Penalty For Wrong Certification Sec 304

The SEC's rules are effective now. If an issuer is required to restate its financials due to the material noncompliance , "as a result of misconduct", of CEO or CFO with any financial reporting requirement under the securities laws, then such CEO and CFO will have to reimburse the issuer for:
1. any bonuses (or other incentive-based or equity-based compensation) received by that person from the issuer during the 12-month period following the first public issuance or filing (whichever occurs first) with the SEC of the financial document embodying such financial reporting requirement and
2. any profits realized from the sale of securities of the issuer during that 12-month period. This would include performance-driven salary increases, cash or stock bonuses and profits from stock option exercises.However SEC is empowered to exempt any person from this forfeiture rule in appropriate cases. Point noteworthy is that the SOA does not define Misconduct and it limits its approach to misconduct by CEO and CFO only .

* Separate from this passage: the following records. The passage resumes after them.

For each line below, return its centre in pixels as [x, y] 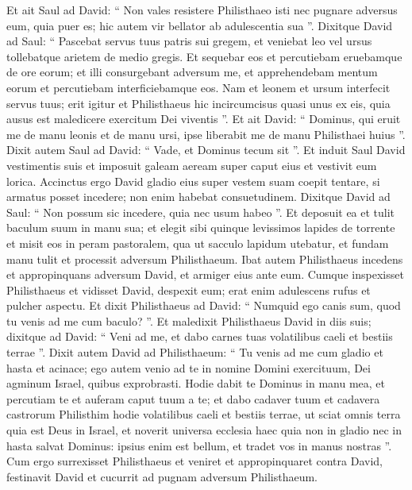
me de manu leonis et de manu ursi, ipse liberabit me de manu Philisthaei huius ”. [206, 134]
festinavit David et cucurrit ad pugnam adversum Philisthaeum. [162, 476]
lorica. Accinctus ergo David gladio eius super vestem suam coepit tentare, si [193, 181]
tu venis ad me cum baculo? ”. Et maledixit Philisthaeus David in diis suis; [189, 320]
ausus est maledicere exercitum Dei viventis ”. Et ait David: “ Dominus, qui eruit [204, 119]
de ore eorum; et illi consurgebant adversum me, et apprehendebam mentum [192, 72]
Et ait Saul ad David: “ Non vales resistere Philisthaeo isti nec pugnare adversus [202, 10]
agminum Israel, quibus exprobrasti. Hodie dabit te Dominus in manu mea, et [196, 383]
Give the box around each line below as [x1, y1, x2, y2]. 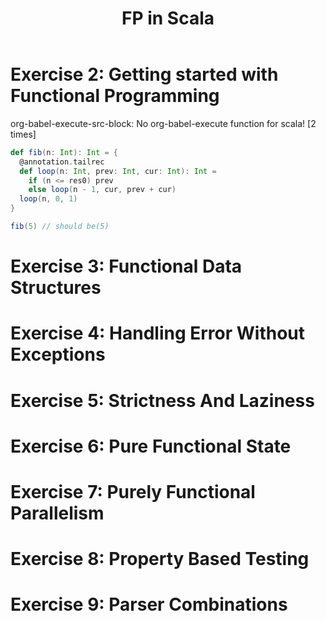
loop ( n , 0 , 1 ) [19, 194, 78, 204]
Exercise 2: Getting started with [10, 63, 279, 86]
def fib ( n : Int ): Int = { [10, 147, 118, 157]
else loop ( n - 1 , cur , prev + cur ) [28, 185, 177, 195]
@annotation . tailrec [19, 157, 105, 167]
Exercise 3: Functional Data [10, 255, 243, 278]
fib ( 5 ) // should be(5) [10, 222, 110, 232]
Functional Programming [10, 85, 220, 107]
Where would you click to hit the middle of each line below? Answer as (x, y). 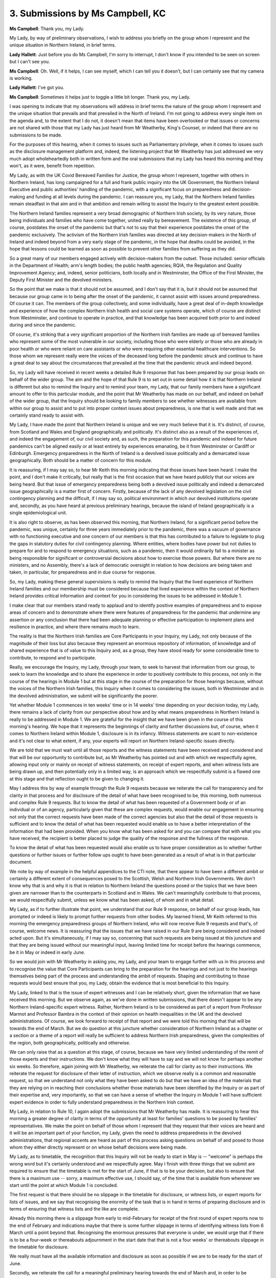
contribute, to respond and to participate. (53, 657)
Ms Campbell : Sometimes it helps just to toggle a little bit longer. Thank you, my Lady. (100, 97)
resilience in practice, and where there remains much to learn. (75, 627)
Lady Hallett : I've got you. (37, 87)
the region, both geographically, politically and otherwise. (70, 1042)
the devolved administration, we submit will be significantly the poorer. (84, 696)
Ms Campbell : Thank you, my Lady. (47, 29)
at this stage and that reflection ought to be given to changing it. (77, 779)
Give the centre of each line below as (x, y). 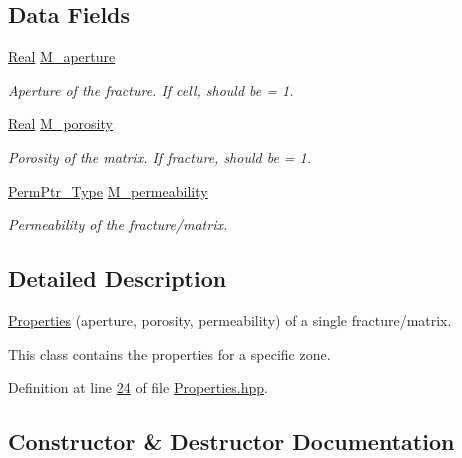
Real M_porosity (60, 123)
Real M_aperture (62, 56)
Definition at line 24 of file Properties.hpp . (138, 387)
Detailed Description (117, 278)
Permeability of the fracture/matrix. (118, 224)
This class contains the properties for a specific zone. (169, 353)
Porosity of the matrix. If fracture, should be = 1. (160, 156)
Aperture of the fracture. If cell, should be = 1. (151, 89)
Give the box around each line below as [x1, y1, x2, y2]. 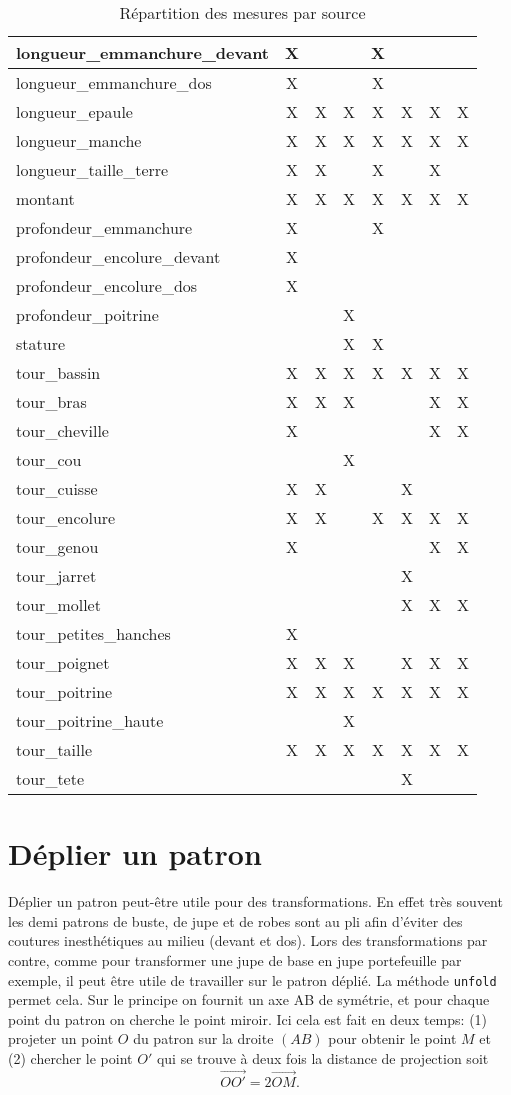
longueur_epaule [16, 100, 133, 123]
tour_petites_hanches [16, 622, 171, 645]
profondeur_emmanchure [16, 216, 193, 239]
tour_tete [16, 767, 85, 790]
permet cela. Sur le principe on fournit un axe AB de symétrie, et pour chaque [8, 989, 490, 1010]
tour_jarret [16, 564, 97, 587]
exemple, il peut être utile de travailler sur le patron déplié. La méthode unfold [8, 969, 497, 990]
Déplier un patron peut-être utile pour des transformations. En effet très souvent [8, 891, 503, 912]
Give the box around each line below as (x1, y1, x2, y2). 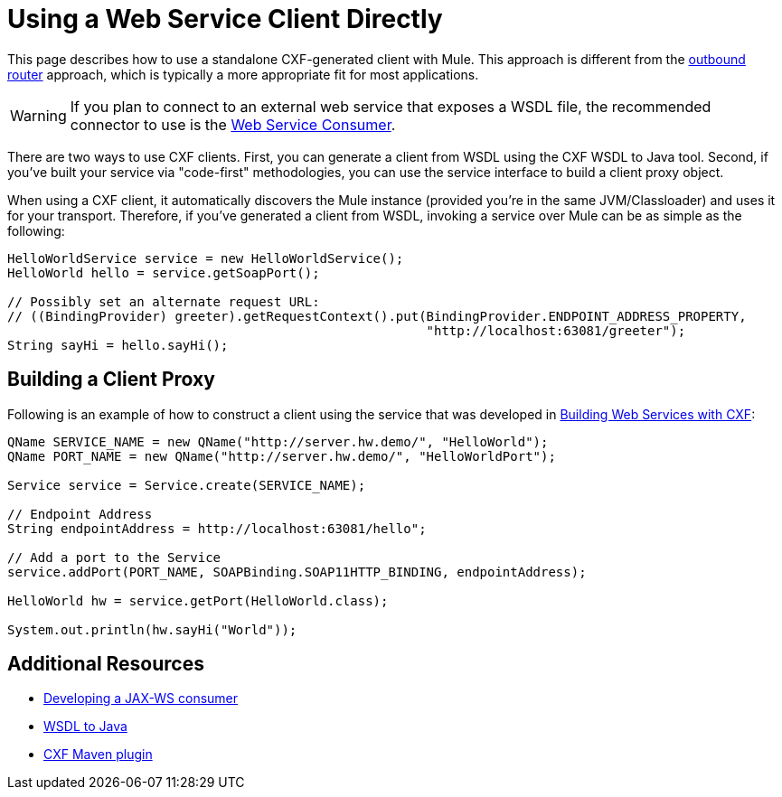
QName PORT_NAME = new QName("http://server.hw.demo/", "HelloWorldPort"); (7, 448, 556, 464)
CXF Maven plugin (43, 746, 153, 763)
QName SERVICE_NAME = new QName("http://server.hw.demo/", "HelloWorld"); (7, 434, 549, 449)
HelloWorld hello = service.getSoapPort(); (7, 265, 320, 280)
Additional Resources (7, 652, 204, 676)
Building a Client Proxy (7, 368, 215, 391)
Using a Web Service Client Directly (7, 4, 443, 34)
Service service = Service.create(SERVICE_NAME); (7, 477, 366, 492)
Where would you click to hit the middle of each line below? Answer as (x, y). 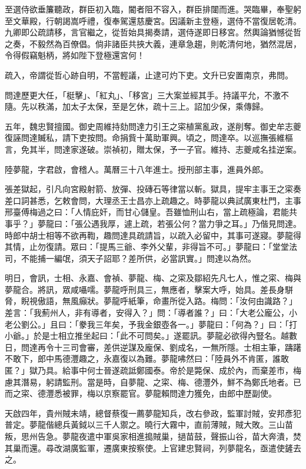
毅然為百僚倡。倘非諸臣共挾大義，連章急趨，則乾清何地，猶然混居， (169, 43)
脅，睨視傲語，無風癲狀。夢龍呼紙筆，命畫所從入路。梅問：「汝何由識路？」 (151, 301)
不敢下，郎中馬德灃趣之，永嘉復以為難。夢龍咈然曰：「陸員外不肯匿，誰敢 (147, 359)
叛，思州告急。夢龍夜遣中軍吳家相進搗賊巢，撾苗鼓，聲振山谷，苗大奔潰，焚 (153, 436)
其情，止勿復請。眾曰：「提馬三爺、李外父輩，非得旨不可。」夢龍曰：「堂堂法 (151, 247)
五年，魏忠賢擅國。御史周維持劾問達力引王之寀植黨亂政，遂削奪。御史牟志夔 (153, 126)
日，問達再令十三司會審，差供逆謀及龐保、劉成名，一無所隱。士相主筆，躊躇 (153, 347)
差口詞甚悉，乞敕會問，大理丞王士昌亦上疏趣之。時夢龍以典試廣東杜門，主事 (153, 200)
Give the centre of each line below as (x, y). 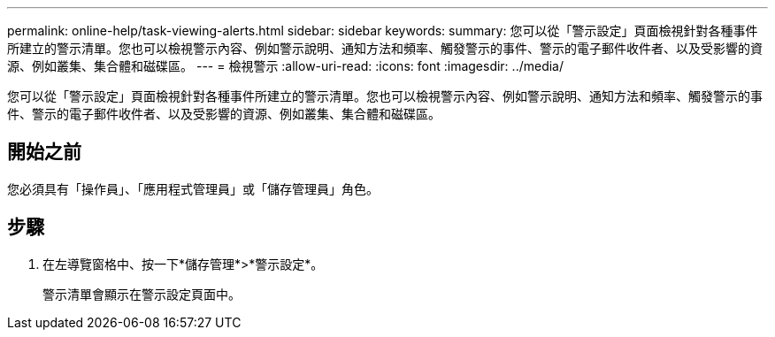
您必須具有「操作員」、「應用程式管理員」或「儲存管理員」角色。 (193, 188)
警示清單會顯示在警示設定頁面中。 (142, 294)
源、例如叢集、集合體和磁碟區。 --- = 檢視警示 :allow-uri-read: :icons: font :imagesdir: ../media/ (286, 66)
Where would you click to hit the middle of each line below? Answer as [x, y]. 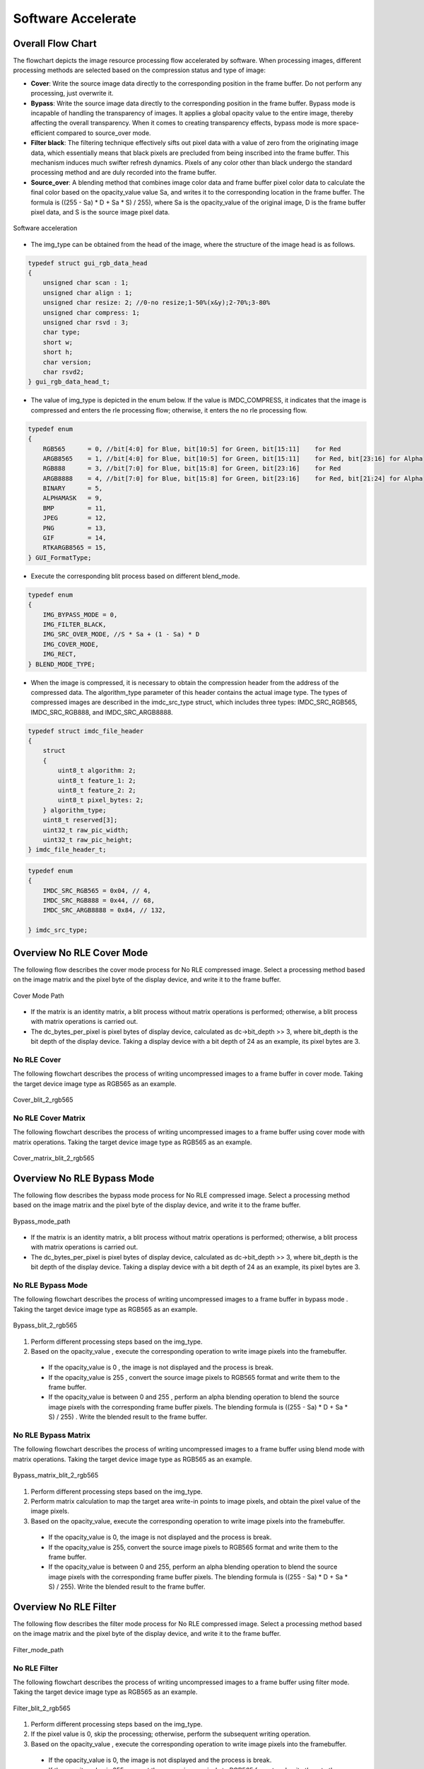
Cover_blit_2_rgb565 [43, 1100]
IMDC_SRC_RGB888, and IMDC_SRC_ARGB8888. [102, 712]
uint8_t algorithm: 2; [97, 771]
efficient [43, 133]
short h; [58, 352]
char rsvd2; [64, 372]
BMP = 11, [75, 508]
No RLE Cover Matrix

Pension Fund Blackout Period /Insider Trading Sec 306/403
Directors and Executives Officers are prohibited from dealing in equity securities of the issuer company during pension fund blackout period. The issuer is obliged to forfeit any profits realised by such directors or executive officers during such period.

Its the responsibility of the Issuer to notify directors and executive officers, as well as the SEC, of such blackout periods. In the event of a pension plan blackout, a public company must provide notification to the SEC on a Form 8-K filed no later than the date on which the company notifies its directors and executive officers The Act further provides that SEC is required to frame rules not later than April 26, 2003 directing national securities exchanges and associations to prohibit the listing of any security of an issuer does not comply with this new requirement. For these purposes, a blackout period is defined generally to include
any period of more than three consecutive business days during which the ability of at least 50% of the participants or beneficiaries under all individual account plans maintained by the issuer to trade in issuers equity securities held in such an individual account plan is temporarily suspended by the issuer or a plan fiduciary. Changes in equity ownership (i.e., stock purchases, sales, option grants and option exercises) by directors, officers, and 10% beneficial owners must be reported by the end of the second business day following the transaction date.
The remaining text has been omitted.